Милдрет стиснула зубы. Её обуяла злость. Она никого здесь не собиралась просить.
Грегори постоял над ней ещё секунду, а потом убрал клинок и протянул ей руку, предлагая встать.
– Я бы и тогда тебя свалил, – сказал он.
Милдрет ничего не ответила. Молча подняла меч и протянула его Грегори рукоятью вперёд.
Грегори принял клинок и покрутил в руках. Рукоять ещё хранила тепло.
– Будешь заниматься со мной? – спросил он.
– Мне не дадут меча, – мрачно сказала Милдрет.
– А если я найду?
Милдрет пожала плечами.
– Я скажу, – мечтательно произнёс Грегори, уже не глядя на неё, – что мне нужно на ком-то тренироваться. И мне отдадут тебя.
Милдрет улыбнулась, хотя от последних слов по спине пробежал неприятный холодок. Ей абсолютно не хотелось, чтобы её «отдавали» кому бы то ни было – и всё же смотреть на Грегори, мечтательно уставившегося в небо, было очень приятно.
– Хорошо, – согласилась она.
Однако плану Грегори не суждено было воплотиться в жизнь. Сенешаль Тизон, ещё злой после необходимости разбираться с овцой, сухо ответил ему, что такое разрешение может дать только лорд Вьепон.
Грегори даже не стал спорить о том, что Генрих никакой не лорд – он почти месяц решался на то, чтобы подойти с подобной просьбой к наместнику, прекрасно понимая, что любая просьба с его стороны того только разозлит.
Когда же он наконец решился, реакция сэра Генриха была именно такой, какую он и ожидал. Тот долго молчал, прикидывая что-то в уме, а затем ответил, что отложит решение до весны.
Весной, впрочем, он ответа снова не дал – вместо этого объявив, что Тизон должен готовиться выступить в новый поход. Никаких разумных доводов он слушать не хотел, со своей же стороны предъявлял один единственный аргумент:
– Народ недоволен. И зол. Нужно занять их войной.
Тизон после недолгого спора согласился начать приготовления, а когда в апреле всё уже было готово к выходу, снова встал вопрос о том, должен ли Грегори идти в бой вместе с ним.
– Обязательно, – заявил Генрих. – Иначе он никогда не станет мужчиной.
Тизон стиснул зубы. У него было кардинально другое мнение на этот счёт. Ему начинало казаться, что сам этот поход устроен для того, чтобы наследник погиб где-нибудь на поле брани, и замок полностью оказался в распоряжении Генриха Вьепона.

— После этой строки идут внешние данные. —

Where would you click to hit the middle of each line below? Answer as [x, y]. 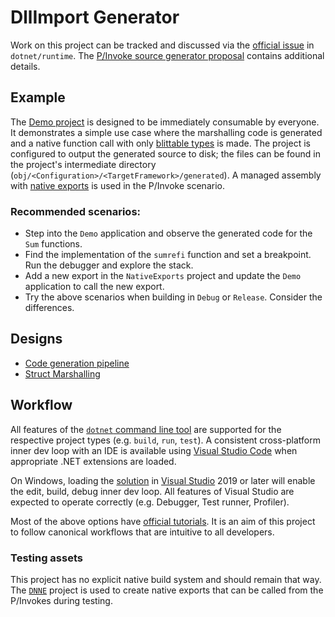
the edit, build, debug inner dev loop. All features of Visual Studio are [152, 491]
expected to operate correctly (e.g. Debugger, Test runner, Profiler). [150, 502]
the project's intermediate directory [83, 164]
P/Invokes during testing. [61, 600]
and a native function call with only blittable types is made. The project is [160, 143]
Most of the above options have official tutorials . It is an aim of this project [163, 521]
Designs [36, 339]
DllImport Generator [95, 17]
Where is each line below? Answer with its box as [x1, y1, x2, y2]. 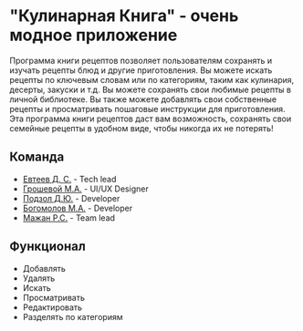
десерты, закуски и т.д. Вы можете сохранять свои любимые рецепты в [9, 84, 292, 95]
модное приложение [9, 25, 178, 46]
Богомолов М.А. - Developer [22, 202, 133, 213]
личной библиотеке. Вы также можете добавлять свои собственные [9, 93, 277, 105]
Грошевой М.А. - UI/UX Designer [22, 183, 149, 194]
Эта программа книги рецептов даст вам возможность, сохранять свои [9, 113, 292, 124]
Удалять [22, 273, 56, 284]
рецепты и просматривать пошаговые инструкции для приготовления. [9, 103, 286, 114]
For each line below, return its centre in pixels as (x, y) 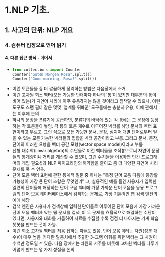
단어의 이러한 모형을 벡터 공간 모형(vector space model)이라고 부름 (78, 144)
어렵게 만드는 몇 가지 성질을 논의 (43, 250)
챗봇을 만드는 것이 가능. (35, 225)
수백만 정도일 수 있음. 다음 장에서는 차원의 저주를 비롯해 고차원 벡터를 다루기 (85, 243)
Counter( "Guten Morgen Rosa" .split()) (52, 74)
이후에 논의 (28, 114)
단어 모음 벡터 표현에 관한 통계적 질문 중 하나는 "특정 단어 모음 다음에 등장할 (85, 175)
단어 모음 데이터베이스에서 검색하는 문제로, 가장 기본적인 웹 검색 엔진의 (89, 194)
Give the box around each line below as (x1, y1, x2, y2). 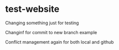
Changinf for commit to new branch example (5, 29, 97, 35)
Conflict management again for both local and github (5, 39, 114, 45)
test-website (5, 3, 59, 15)
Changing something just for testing (5, 20, 79, 26)
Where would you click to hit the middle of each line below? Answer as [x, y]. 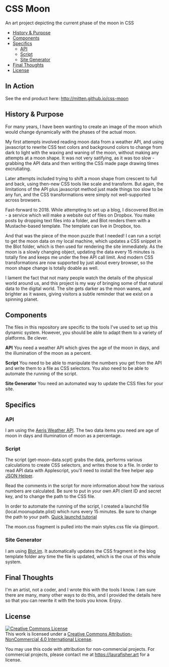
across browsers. [23, 200]
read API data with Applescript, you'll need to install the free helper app [79, 471]
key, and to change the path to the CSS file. [50, 496]
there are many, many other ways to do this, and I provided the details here [83, 595]
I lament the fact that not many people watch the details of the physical [79, 278]
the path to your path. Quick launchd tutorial [51, 517]
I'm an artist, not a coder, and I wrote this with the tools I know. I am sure [80, 590]
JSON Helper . [19, 476]
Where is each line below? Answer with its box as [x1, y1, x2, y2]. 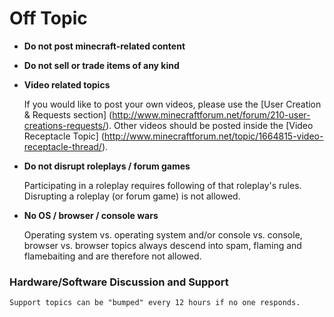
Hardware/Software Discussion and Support [9, 275, 229, 289]
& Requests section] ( [23, 108, 113, 121]
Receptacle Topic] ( [23, 130, 105, 142]
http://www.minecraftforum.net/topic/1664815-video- [103, 130, 324, 142]
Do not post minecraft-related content [23, 40, 186, 52]
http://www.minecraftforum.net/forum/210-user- [112, 108, 311, 121]
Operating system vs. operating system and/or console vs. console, [23, 228, 303, 241]
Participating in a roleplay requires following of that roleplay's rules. [23, 179, 302, 191]
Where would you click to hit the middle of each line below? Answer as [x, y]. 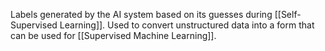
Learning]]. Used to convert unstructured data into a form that [187, 25]
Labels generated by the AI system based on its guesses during [141, 14]
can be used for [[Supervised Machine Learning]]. [113, 35]
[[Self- [288, 14]
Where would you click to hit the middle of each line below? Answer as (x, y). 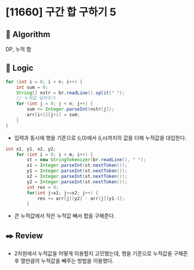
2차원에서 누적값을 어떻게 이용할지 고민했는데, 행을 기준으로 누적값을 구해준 (101, 253)
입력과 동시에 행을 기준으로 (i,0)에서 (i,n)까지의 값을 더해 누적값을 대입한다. (100, 138)
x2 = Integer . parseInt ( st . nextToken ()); (77, 177)
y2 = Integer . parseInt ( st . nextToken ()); (77, 182)
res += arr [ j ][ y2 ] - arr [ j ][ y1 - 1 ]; (81, 199)
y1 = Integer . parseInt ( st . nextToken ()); (77, 171)
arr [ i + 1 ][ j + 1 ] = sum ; (54, 115)
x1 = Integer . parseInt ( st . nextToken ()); (77, 165)
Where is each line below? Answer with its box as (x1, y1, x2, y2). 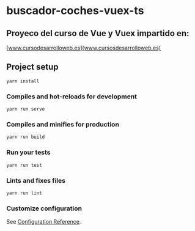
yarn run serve (6, 106, 45, 112)
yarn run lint (6, 190, 43, 196)
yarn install (6, 78, 40, 84)
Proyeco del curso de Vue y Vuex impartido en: (6, 28, 189, 38)
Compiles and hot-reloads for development (6, 92, 138, 101)
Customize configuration (6, 204, 83, 213)
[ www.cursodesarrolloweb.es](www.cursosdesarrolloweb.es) (6, 44, 161, 51)
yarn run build (6, 134, 45, 141)

Впрочем, приказу он всё-таки подчинился и через несколько дней вывел рыцарей за ворота.
Грегори, вопреки его ожиданиям, на сей раз вёл себя волне разумно. Не лез вперёд и не создавал проблем. Подавал оружие и старался прикрывать самого Тизона сбоку, будто всем видом показывал, что он уже настоящий оруженосец, а не просто паж.
Тизон был уже готов задуматься о том, чтобы в самом деле посвятить Грегори, когда картина на поле боя кардинально изменилась – на помощь почти разгромленному войску Армстронгов с холмов двинулась вниз лавина воинов с гербом Элиотов на плащах.
Снова армии Вьепонов пришлось отступить, и оставалось лишь надеяться, что Элиоты не станут их догонять.
Надежда, впрочем, не оправдалась – англичан гнали до самого замка Бро, где им удалось укрыться за воротами, и до конца весны продолжалась осада. Потом, оставляя за собой разорённые поля, шотландцы отступили.
Весь май сэр Генрих вёл переговоры с Элиотами, то и дело напоминая про заложника, которого удерживает у себя, но так и не смог убедить никого из них.
В начале июня он призвал к себе Милдрет – исхудавший и злой.
– Найди себе шапку шута, поганый скотт, – приказал он. – Будешь прислуживать нам на пиру. Люди должны знать, что я всё ещё в состоянии их прокормить. И что вы, дикари, склоняетесь предо мной.